Unpredictability is inherent in any NASCAR race, where things can literally change in the blink of an eye. We know for sure that millions of people aren’t going to get the champion they have wanted so badly for so long – sorry, Earnhardt fans – but of the four drivers who remain in contention for title, we know we’re going to get a good one.

Kevin, Kyle and Keselowski each have one NASCAR Cup Series championship trophy proudly on display wherever NASCAR drivers proudly display their hardware – I’ve always wondered about that — and any one of them could easily bring home a bookend for those hard-earned prizes.
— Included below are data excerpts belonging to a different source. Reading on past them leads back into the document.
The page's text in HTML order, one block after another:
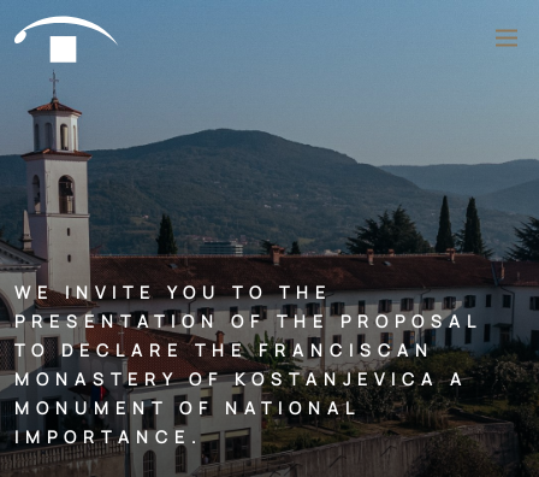
Skip to content
Search
WE INVITE YOU TO THE
PRESENTATION OF THE PROPOSAL
TO DECLARE THE FRANCISCAN
MONASTERY OF KOSTANJEVICA A
MONUMENT OF NATIONAL
IMPORTANCE.
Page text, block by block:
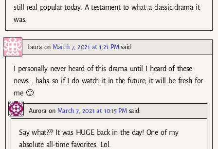
still real popular today. A testament to what a classic drama it
was.
Laura on March 7, 2021 at 1:21 PM said:
I personally never heard of this drama until I heard of these
news… haha so if I do watch it in the future, it will be fresh for
me 🙂
Aurora on March 7, 2021 at 10:15 PM said:
Say what??? It was HUGE back in the day! One of my
absolute all-time favorites. Lol.
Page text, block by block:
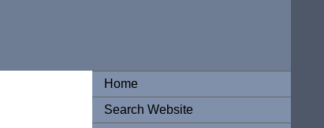
Home
Search Website
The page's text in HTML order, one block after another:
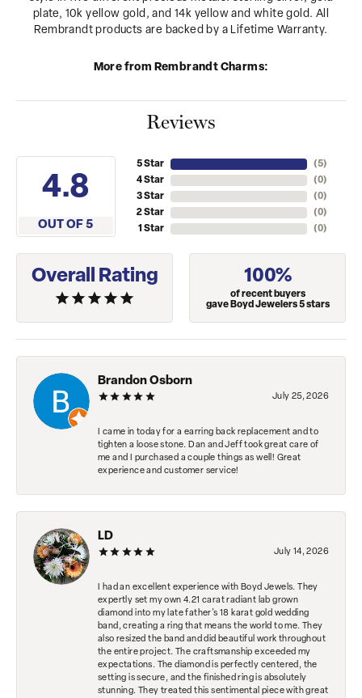
plate, 10k yellow gold, and 14k yellow and white gold. All
Rembrandt products are backed by a Lifetime Warranty.
More from Rembrandt Charms:
Reviews
4.8
OUT OF 5
5 Star
4 Star
3 Star
2 Star
1 Star
(5)
(0)
(0)
(0)
(0)
Overall Rating 100%
of recent buyers
gave Boyd Jewelers 5 stars
Brandon Osborn
July 25, 2026
I came in today for a earring back replacement and to
tighten a loose stone. Dan and Jeff took great care of
me and I purchased a couple things as well! Great
experience and customer service!
LD
July 14, 2026
I had an excellent experience with Boyd Jewels. They
expertly set my own 4.21 carat radiant lab grown
diamond into my late father's 18 karat gold wedding
band, creating a ring that means the world to me. They
also resized the band and did beautiful work throughout
the entire project. The craftsmanship exceeded my
expectations. The diamond is perfectly centered, the
setting is secure, and the finished ring is absolutely
stunning. They treated this sentimental piece with great

These three drivers are similar in both driving styles and temperaments. They are hard-chargers on the track, and are often described as emotional, outspoken, and even brash at times. Whatever they’re doing, it’s working. They have won a combined total of 11 races heading into Homestead.

And then there’s Truex, who has emerged as an overwhelming fan favorite in 2017. I don’t believe I have ever heard anyone say, “Man, I can’t stand that Martin Truex Jr.,” but as we all know, popularity off the track doesn’t always translate to success on it. In this case, however, it just might. Did I mention that he has won a whopping seven races in 2017 so far?
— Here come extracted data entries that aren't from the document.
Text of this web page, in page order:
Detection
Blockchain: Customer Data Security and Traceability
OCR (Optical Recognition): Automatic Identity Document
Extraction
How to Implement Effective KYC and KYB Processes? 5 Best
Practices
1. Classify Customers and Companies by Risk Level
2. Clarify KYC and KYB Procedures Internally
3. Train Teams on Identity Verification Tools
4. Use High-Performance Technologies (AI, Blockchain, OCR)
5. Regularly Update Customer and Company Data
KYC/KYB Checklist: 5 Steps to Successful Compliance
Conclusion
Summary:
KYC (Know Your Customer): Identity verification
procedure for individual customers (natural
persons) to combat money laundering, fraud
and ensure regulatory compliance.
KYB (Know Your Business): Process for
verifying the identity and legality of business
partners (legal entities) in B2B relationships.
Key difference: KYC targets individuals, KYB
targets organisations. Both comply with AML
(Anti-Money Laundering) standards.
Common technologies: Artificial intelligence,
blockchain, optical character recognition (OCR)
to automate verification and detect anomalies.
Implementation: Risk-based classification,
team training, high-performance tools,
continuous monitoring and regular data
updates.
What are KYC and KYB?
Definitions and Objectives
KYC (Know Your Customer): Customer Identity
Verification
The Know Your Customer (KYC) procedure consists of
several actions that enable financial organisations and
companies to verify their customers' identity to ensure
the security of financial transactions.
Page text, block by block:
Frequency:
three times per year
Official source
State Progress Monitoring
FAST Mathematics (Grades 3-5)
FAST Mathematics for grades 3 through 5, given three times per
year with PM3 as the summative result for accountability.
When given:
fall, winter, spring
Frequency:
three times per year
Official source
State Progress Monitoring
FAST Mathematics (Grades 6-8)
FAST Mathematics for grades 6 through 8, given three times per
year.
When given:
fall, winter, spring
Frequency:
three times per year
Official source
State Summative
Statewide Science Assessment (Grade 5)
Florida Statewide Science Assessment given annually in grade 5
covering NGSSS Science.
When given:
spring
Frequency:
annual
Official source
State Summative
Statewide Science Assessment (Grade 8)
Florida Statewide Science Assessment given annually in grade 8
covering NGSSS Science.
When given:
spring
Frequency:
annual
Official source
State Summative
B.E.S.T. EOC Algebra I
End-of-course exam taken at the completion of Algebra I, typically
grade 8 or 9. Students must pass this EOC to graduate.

It’s tempting to go out on that proverbial limb and prematurely hand the title to Truex, but I’m going to refrain from that by reminding myself what Mason said about predictions: “I can’t predict the future and I don’t have respect for people who try to; predictions are preposterous,”

He’s right. As it turns out, he’s also a bit of a prognosticator, reminding us that “victory goes to the player who makes the next-to-last mistake.”

I’m hoping to see a close, exciting race at Homestead that will end the season on such a high note that we’ll be literally be counting the days until the 2018 Daytona 500. Regardless of who the champion turns out to be, it’s been one heck of a ride.

“I see life as a dance,” Mason said. “Does a dance have to have meaning? You’re dancing because you enjoy it.”

Sounds to me like Mr. Mason just may be a NASCAR fan, after all.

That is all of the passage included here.